System Design Interview: Design Dropbox or Google Drive w/ a Ex-Meta Staff Engineer

Tony Duong

Tony Duong

Jun 11, 2026 ・ 6 min

#system-design#dropbox#google-drive#file-storage#s3#chunking#fingerprinting#interview#distributed-systems
System Design Interview: Design Dropbox or Google Drive w/ a Ex-Meta Staff Engineer

Another entry in Hello Interview's system-design series, run by Evan (ex-Meta staff engineer and interviewer who's asked this ~50 times). Design Dropbox β€” also asked as Design Google Drive β€” is popular at Google, Amazon, and Meta. It's on the easier side, asked most often of mid-level (E4/L4) candidates but also senior and staff, where the deep dives are what separate levels.

The repeatable roadmap: requirements β†’ core entities β†’ API β†’ high-level design β†’ deep dives.

Requirements

  • Functional: upload a file (to remote storage), download a file, and automatically sync files across devices (a local folder mirrors remote, in both directions). Out of scope: rolling your own blob storage β€” "Design S3" is a separate question.
  • Non-functional: prioritize availability over consistency (CAP) β€” it's fine if someone in the US briefly sees an old version of a file changed in Germany; low-latency uploads/downloads; support large files up to 50GB with resumable uploads; and high data integrity (eventual consistency is OK, but once it settles, local and remote must match).

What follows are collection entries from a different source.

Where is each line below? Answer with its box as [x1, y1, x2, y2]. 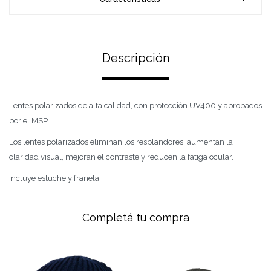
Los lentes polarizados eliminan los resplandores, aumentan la [9, 137, 233, 146]
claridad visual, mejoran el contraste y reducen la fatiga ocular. [9, 152, 235, 162]
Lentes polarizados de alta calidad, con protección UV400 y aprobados [9, 101, 262, 110]
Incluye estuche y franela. [9, 174, 103, 183]
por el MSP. [9, 116, 49, 125]
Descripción [102, 51, 169, 65]
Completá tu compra [82, 211, 189, 224]
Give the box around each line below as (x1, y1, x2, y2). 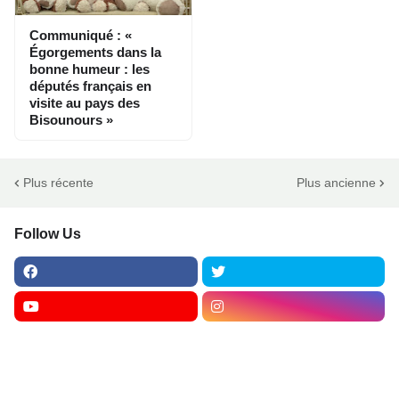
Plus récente (23, 175, 94, 190)
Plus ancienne (297, 175, 376, 190)
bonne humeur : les (29, 61, 150, 77)
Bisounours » (29, 112, 113, 128)
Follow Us (14, 226, 81, 242)
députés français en (29, 78, 151, 94)
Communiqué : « (29, 28, 132, 44)
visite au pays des (29, 95, 140, 111)
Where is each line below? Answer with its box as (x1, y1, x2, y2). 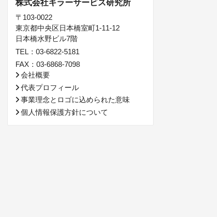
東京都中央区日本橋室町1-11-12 (15, 24, 120, 32)
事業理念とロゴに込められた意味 (21, 95, 130, 104)
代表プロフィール (21, 83, 79, 92)
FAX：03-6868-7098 (15, 60, 80, 69)
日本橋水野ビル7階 (15, 34, 77, 43)
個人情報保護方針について (21, 108, 108, 116)
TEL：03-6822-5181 (15, 47, 79, 56)
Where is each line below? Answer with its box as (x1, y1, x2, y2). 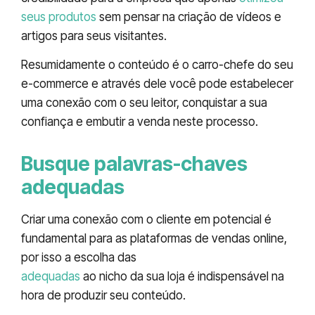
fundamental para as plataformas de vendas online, (21, 231, 287, 246)
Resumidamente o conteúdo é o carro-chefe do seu (21, 58, 293, 72)
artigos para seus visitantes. (21, 28, 167, 43)
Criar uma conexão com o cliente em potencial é (21, 212, 271, 227)
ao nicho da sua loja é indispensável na (80, 269, 284, 284)
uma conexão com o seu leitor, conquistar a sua (21, 96, 267, 110)
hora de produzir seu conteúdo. (21, 288, 186, 303)
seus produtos (21, 9, 96, 24)
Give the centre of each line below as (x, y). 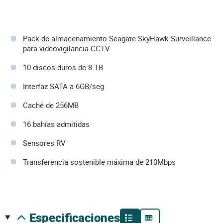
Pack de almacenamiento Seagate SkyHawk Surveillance (117, 38)
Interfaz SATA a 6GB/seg (63, 86)
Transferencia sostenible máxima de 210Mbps (99, 162)
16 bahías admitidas (56, 124)
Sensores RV (44, 143)
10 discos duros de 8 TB (63, 67)
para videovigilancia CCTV (66, 48)
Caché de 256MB (51, 105)
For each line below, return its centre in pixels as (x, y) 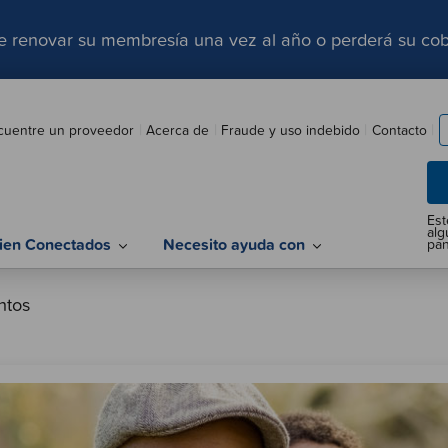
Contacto (399, 129)
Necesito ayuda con (233, 245)
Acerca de (178, 129)
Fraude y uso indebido (290, 129)
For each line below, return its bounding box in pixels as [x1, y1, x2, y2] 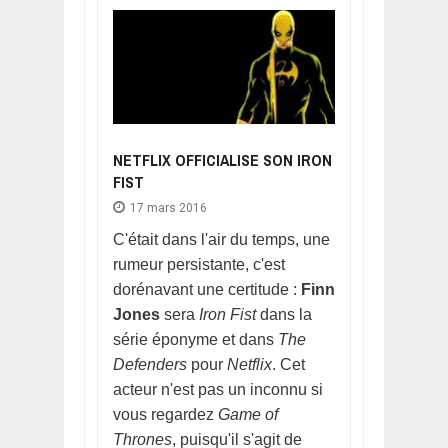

A teaching aside: don't do back-of-the-envelope estimations up front here. Only estimate when the numbers will directly change your design β€” and with near-infinitely-scalable blob storage, they mostly won't.

Core entities

  • File β€” the raw bytes, stored in blob storage (S3).
  • FileMetadata β€” file ID, name, MIME type, size, owner ID (FK to user), and the S3 link back to the bytes.
  • User β€” least important; sometimes a distraction better left out early.

API

  • POST /files β€” body is the file + metadata; returns 200.
  • GET /files/{fileId} β€” returns the file + metadata.
  • GET /changes?since={timestamp} β€” returns the list of file IDs that changed (later: the full metadata, to save a round trip).

User ID rides in the header (JWT / session token), not the body. Evan flags up front that these endpoints are deliberately "wrong" β€” the real upload path emerges in the deep dives, and he comes back to fix them.

High-level design

Client β†’ load balancer / API gateway (auth, rate limiting, SSL termination, routing) β†’ File Service, which writes bytes to blob storage (S3) and metadata to the File Metadata DB. The metadata row holds the S3 link.

  • Upload: file β†’ File Service β†’ S3, then write metadata, return 200.
  • Download: look up metadata by file ID, get the S3 link, and download directly from S3 (don't proxy bytes back through the server).

Sync β€” the interesting requirement

Unlike most designs, the client is "fat" and worth modeling: it holds the local folder, a client app, and a local DB (metadata + fingerprints, to know what's already downloaded). Two directions:

  • Remote changed β†’ the client polls GET /changes periodically and downloads new/changed files.
  • Local changed β†’ the OS notifies via native file-watch APIs (Windows: FileSystemWatcher, macOS: FSEvents); the app uploads via the normal path and updates the metadata.

Deep dives

The deep dives exist to satisfy the non-functional requirements.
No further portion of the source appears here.